Have you made cottage cheese? There are a couple of recipes in this forum for Velveeta-like cheese and farmer's cheese that do not take a lot of pressing. Do you have access to a separator? If so, separate the milk right away. At least that will cut down on the milk build up in the refrigerator. Can you give some of the milk away to a neighbor?


----------



## madness (Dec 6, 2006)

Chickens like milk too! Do you have any? If not, they are far easier to deal with than a pig. Or maybe adopt a dozen cats? No seriously, chickens are better!


----------



## vancom (May 5, 2006)

puddings, cream pies, chickens, dogs, cats, offer it to neighbors for their animals and trade for things you need. We have been awash in eggs and milk --goats-- and live in spring and early summer on scrambled eggs, things made with ricotta and other soft cheeses like lasagna and other creamy noodle kinds of cassroles, lots of desserts that used milk, etc. It's odd having to really think about how to get rid of too much of something that's eaten, isn't it! Although I have three children at home, only 2 drink milk, one excessively, though.


----------



## Mountain Mick (Sep 10, 2005)

Hi Shagbarkmtcatle, 

We get rid of extra milk normal after it be skimmed, to the pigs mixed with 60%bran & 40%pollard, and them we sell the pigs, 

People are always looking for pork, hams & Bacon. 
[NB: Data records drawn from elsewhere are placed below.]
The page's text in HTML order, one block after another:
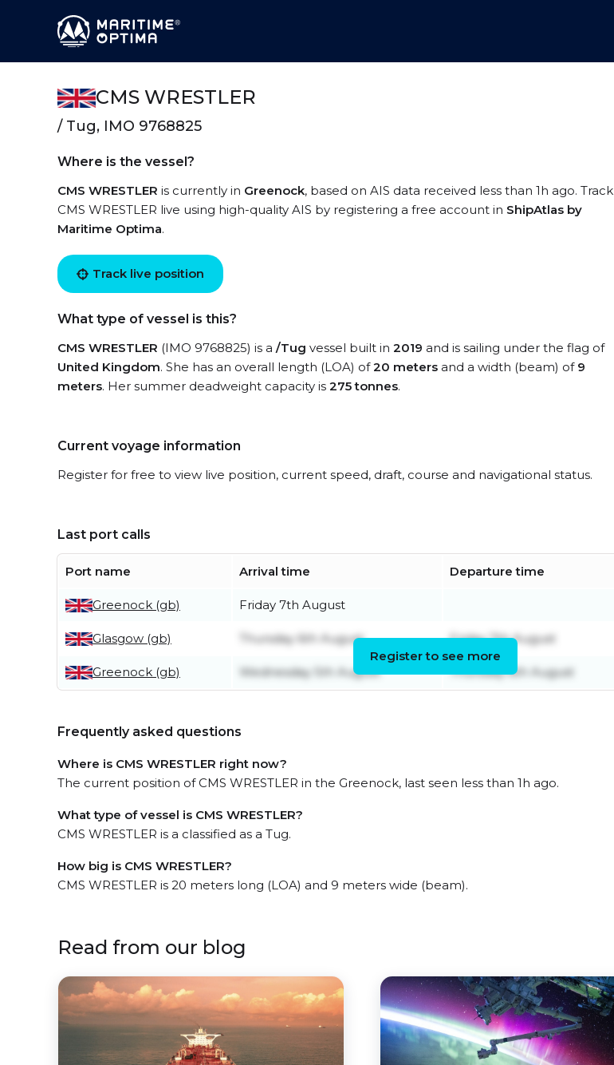
CMS WRESTLER
/ Tug, IMO 9768825
Where is the vessel?
CMS WRESTLER is currently in Greenock, based on AIS data received less than 1h ago. Track
CMS WRESTLER live using high-quality AIS by registering a free account in ShipAtlas by
Maritime Optima.
Track live position
What type of vessel is this?
CMS WRESTLER (IMO 9768825) is a /Tug vessel built in 2019 and is sailing under the flag of
United Kingdom. She has an overall length (LOA) of20 meters and a width (beam) of 9
meters. Her summer deadweight capacity is 275 tonnes.
Current voyage information
Register for free to view live position, current speed, draft, course and navigational status.
Last port calls
Port name Arrival time Departure time
Greenock (gb) Friday 7th August
Glasgow (gb) Thursday 6th August Friday 7th August
Greenock (gb) Wednesday 5th August Thursday 6th August
Register to see more
Frequently asked questions
Where is CMS WRESTLER right now?
The current position of CMS WRESTLER in the Greenock, last seen less than 1h ago.
What type of vessel is CMS WRESTLER?
CMS WRESTLER is a classified as a Tug.
How big is CMS WRESTLER?
CMS WRESTLER is 20 meters long (LOA) and 9 meters wide (beam).
Read from our blog
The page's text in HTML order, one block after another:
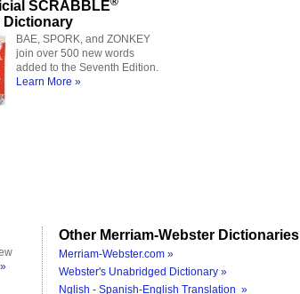
SCRABBLE
Dictionary
BAE, SPORK, and ZONKEY
join over 500 new words
added to the Seventh Edition.
Learn More »
Other Merriam-Webster Dictionaries
Merriam-Webster.com »
Webster's Unabridged Dictionary »
Nglish - Spanish-English Translation »
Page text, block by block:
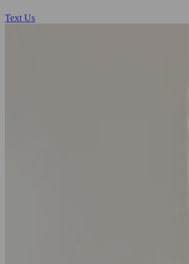
Text Us
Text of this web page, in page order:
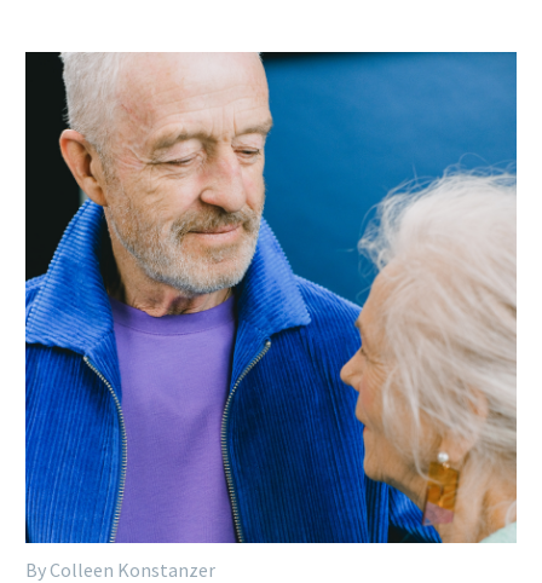
By Colleen Konstanzer
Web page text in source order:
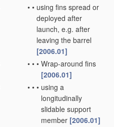
• • using fins spread or
deployed after
launch, e.g. after
leaving the barrel
[2006.01]
• • • Wrap-around fins
[2006.01]
• • • using a
longitudinally
slidable support
member [2006.01]

You could also look at getting registered as a home-farm boutique cheese producer so you can *sell* to the *public *for the *farm-gate* like grape grower sell wine for the cellar door in boutique wineries .


----------



## Shagbarkmtcatle (Nov 1, 2004)

Mountain Mick said:


> Hi Shagbarkmtcatle,
> 
> We get rid of extra milk normal after it be skimmed, to the pigs mixed with 60%bran & 40%pollard, and them we sell the pigs,
> 
> ...


Hi Mountain Mike from Australia. that's neat, I always wanted to go to Australia. Maybe someday.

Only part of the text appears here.